Local reactions occur most commonly. Swelling at the injection site, pain causing stiffness, and heat typically resolve within 24-48 hours. Management includes cold compresses, walking to reduce stiffness, and NSAIDs for severe reactions.
Systemic reactions cause mild fever, lethargy, decreased appetite, and generalized soreness. These mild responses usually resolve within 24-48 hours. Monitor affected horses and administer NSAIDs if needed. Veterinary consultation becomes necessary if signs persist beyond 48 hours.
Severe reactions occur rarely but require emergency care. Anaphylaxis causes hives, difficulty breathing, and collapse. Severe abscess formation, extensive swelling, and Clostridial infection at injection sites demand immediate attention. Purpura hemorrhagica—immune-mediated vasculitis associated particularly with strangles vaccines—represents a life-threatening reaction.
Minimizing reaction risk involves administering each vaccine at separate injection sites, avoiding combination vaccines in horses with reaction histories, using proper intramuscular injection technique in appropriate locations (neck preferred over hindquarters), maintaining sterile technique, never vaccinating sick horses, and considering pre-treatment with NSAIDs under veterinary guidance when previous reactions occurred.
What Are Signs Of Parasite Problems?
Chronic parasite infection manifests gradually. Weight loss despite adequate feed, poor body condition, dull rough hair coat, and pot-bellied appearance (especially young horses with ascarids) indicate chronic burden. Decreased performance, chronic diarrhea, and tail rubbing from pinworms also signal problems.
Acute parasitic disease creates emergencies. Severe colic from thromboembolic complications (large strongyles), ascarid impaction, or tapeworm-related obstructions requires immediate veterinary care. Acute diarrhea from larval cyathostominosis (mass small strongyle emergence), profound rapid weight loss, protein loss causing edema under the belly and legs, and death can occur.
Respiratory signs include chronic cough from lungworms or ascarid larval migration through lungs, exercise intolerance, and nasal discharge.
When these signs appear, veterinary examination including FEC testing, blood work, and potentially additional diagnostics determines parasite involvement and appropriate treatment.
How Does AI Technology Help With Preventive Care?

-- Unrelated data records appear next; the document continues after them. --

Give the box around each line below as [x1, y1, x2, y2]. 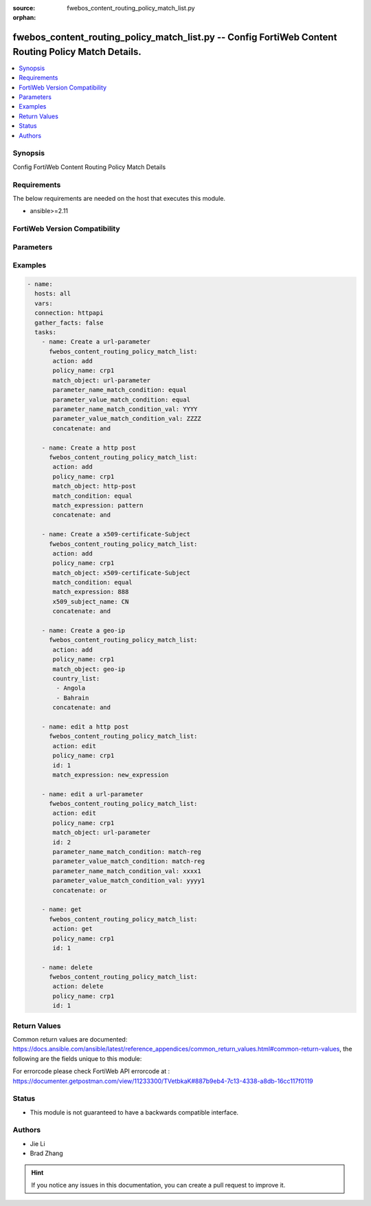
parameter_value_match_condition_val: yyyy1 [52, 877, 205, 885]
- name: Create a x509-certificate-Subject [41, 530, 190, 538]
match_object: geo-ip [52, 665, 126, 673]
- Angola [56, 684, 86, 692]
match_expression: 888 [52, 588, 129, 596]
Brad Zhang [30, 1149, 63, 1158]
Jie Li [30, 1139, 45, 1148]
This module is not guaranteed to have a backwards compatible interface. [30, 1108, 239, 1117]
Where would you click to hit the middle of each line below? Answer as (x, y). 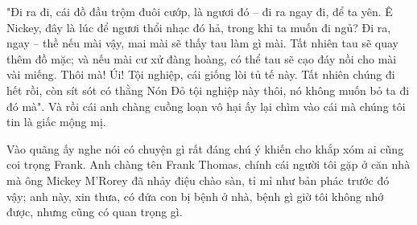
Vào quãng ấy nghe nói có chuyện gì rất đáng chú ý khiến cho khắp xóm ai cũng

Traditional preventive care tracking relies on memory, paper records, and hoping nothing gets forgotten. Did that horse receive spring vaccines? When was the last FEC test? Has the new horse been dewormed and cleared for turnout? Which horses are high shedders requiring more frequent treatment? Across multiple horses with different protocols, tracking becomes overwhelming.
CompanAIn’s preventive care management systematizes protocols for each horse individually. The platform logs deworming dates, products used, and FEC results. Vaccination records track which vaccines were administered, when boosters are due, and adverse reaction histories. Automated reminders alert owners two weeks before vaccines or deworming become due.
Pattern recognition correlates health changes with preventive care timing, and generated reports provide veterinarians with complete preventive care histories during health consultations—which vaccines were administered when, FEC results over years, deworming products and responses. This comprehensive documentation enables informed protocol adjustments based on actual data rather than approximations.
Compliance tracking reveals gaps—the horse whose vaccines lapsed during a busy period, the young horse who needs transition from foal protocols to strategic deworming, the senior whose last FEC was 18 months ago. Systematic tracking prevents oversights that compromise prevention effectiveness.